The music was composed by G. V. Prakash Kumar and released by Sony Music India.

Track list
| No. | Title | Lyrics | Singer(s) | Length |
|---|---|---|---|---|
| 1. | "Panjumittai" | Yegathasi | Hariharasudhan | 4:43 |
| 2. | "Un Swaasam" | Na. Muthukumar | G.V. Prakash Kumar, MC Vickey, Maya | 4:41 |
| 3. | "Naan Pudicha Mosakuttiyae" | Yegathasi | G.V. Prakash Kumar, Shakthisree Gopalan | 4:15 |
| 4. | "Oru Thuli" | Annamalai | Siddharth Mahadevan | 4:16 |
| 5. | "Kuiyyo Muiyyo" | Na. Muthukumar | Ranjith, Vandana Srinivasan, Maalavika Sundar | 4:22 |
| 6. | "A Leap of Faith : Eetti Theme" (Instrumental) |  |  | 1:56 |
| Total length: |  |  |  | 24:13 |

== Critical reception ==
The film received mixed reviews from critics.
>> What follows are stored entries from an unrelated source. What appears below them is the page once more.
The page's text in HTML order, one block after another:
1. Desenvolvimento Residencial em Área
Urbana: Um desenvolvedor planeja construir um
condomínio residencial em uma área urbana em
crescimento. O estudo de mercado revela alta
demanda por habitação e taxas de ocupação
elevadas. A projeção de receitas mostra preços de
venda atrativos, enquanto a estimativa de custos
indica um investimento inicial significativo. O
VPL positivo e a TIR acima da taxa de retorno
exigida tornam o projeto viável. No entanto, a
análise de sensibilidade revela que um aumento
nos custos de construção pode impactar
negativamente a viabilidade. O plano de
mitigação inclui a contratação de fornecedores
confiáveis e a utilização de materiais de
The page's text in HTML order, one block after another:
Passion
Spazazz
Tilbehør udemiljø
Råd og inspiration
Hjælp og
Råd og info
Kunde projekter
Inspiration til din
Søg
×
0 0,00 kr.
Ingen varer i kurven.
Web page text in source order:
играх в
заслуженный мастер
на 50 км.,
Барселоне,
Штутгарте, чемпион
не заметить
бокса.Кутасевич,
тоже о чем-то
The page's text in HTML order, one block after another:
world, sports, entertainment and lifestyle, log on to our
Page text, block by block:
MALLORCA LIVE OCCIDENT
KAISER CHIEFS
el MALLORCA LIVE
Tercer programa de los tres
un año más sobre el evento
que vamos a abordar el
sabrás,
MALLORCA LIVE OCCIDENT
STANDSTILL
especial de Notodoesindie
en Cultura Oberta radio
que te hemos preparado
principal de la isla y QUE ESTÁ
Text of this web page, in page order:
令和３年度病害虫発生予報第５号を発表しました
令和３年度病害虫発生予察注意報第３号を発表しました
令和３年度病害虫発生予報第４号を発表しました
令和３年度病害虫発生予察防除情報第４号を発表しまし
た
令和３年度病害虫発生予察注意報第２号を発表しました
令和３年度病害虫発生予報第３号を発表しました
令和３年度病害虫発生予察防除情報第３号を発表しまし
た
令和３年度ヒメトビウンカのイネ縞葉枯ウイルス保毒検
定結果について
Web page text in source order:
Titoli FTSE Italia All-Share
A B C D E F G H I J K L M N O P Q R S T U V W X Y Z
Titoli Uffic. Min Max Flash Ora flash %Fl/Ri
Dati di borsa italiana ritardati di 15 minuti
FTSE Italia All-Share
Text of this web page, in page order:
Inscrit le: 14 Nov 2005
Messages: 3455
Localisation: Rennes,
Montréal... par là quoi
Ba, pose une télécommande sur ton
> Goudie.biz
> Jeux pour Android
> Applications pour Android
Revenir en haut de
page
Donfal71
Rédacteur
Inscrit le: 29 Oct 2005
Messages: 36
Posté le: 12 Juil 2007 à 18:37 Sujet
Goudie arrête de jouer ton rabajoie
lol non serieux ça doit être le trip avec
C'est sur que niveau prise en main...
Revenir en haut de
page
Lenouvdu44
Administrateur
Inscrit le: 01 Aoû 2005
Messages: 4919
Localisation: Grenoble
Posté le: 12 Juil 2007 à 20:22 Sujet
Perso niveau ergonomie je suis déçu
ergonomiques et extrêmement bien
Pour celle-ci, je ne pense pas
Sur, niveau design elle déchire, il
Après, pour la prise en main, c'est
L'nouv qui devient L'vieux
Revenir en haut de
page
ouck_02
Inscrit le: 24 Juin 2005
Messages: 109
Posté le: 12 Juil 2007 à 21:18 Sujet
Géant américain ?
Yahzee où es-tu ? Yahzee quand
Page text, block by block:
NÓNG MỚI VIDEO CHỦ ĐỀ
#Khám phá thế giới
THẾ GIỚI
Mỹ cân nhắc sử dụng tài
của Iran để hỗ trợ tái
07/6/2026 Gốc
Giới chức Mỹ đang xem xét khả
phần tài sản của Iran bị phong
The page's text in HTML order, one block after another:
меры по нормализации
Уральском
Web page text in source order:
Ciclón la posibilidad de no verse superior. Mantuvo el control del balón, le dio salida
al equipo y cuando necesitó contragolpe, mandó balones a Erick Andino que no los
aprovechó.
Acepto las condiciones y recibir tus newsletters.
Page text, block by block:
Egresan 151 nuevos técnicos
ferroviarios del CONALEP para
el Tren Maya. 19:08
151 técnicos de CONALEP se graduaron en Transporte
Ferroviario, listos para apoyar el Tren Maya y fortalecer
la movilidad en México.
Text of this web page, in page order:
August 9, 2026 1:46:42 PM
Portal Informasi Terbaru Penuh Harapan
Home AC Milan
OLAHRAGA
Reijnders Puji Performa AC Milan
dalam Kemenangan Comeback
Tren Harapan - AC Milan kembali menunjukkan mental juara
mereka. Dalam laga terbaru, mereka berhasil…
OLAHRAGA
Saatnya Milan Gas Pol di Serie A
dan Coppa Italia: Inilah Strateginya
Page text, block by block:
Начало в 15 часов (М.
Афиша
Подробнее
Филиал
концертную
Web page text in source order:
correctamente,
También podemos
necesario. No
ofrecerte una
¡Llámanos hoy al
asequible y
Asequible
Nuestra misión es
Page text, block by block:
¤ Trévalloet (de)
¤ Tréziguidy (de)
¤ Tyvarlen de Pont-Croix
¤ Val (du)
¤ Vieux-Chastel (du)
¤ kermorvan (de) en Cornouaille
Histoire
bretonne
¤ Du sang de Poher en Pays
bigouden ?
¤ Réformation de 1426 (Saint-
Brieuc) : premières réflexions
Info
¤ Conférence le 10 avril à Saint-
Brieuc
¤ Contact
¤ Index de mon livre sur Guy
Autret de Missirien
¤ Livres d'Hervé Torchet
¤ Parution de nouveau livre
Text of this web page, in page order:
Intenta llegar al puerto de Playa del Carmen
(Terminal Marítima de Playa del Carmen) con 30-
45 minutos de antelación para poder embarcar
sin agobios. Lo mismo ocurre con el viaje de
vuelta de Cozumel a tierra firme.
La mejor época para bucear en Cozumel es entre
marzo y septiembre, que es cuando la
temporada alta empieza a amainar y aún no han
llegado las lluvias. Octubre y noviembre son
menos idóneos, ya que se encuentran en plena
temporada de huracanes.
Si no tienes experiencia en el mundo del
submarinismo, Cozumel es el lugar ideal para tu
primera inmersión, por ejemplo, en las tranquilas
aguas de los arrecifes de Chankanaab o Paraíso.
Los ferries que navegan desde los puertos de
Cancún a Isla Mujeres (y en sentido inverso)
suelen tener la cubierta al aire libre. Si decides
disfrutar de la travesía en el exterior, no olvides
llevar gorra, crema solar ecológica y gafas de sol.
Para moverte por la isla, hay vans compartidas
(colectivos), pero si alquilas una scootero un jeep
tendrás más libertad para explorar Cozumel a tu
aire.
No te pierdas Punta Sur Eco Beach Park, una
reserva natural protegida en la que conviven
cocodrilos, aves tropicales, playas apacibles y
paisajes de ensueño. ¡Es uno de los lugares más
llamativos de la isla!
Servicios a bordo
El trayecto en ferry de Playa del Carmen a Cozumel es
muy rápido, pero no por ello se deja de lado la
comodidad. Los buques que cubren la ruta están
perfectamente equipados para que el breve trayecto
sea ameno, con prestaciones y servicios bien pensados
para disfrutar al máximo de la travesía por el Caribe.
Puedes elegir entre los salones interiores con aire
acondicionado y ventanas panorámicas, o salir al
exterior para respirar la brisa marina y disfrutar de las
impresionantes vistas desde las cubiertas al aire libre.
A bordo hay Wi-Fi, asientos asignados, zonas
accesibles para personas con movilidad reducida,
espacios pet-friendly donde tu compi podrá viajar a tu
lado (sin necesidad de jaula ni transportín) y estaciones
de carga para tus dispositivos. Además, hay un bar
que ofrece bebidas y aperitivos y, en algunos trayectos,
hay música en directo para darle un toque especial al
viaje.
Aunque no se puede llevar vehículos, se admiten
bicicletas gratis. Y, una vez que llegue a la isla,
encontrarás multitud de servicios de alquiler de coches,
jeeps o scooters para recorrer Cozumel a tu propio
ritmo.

Writing for The Hindu, Baradwaj Rangan said: "An athlete faces hurdles off the track too when he gets involved with counterfeiters." Behindwoods rated the film 2.75 out of 5 and wrote, "Atharvaa is sharp in this decent entertainer". Indiaglitz wrote"'Eetti' is the best bet for commercial movie lovers." Rediff wrote "Overall, director Ravi Arasu’s Eetti is a lighthearted commercial entertainer that is worth a watch". The Times of India wrote "Eetti revolves around a sportsperson but it is not a sports film. It is a masala action movie that has smarts but is undone to an extent by the compromises that the director makes to his story". Sify wrote "Overall, Eetti with its confused presentation is not an entirely unwatchable film".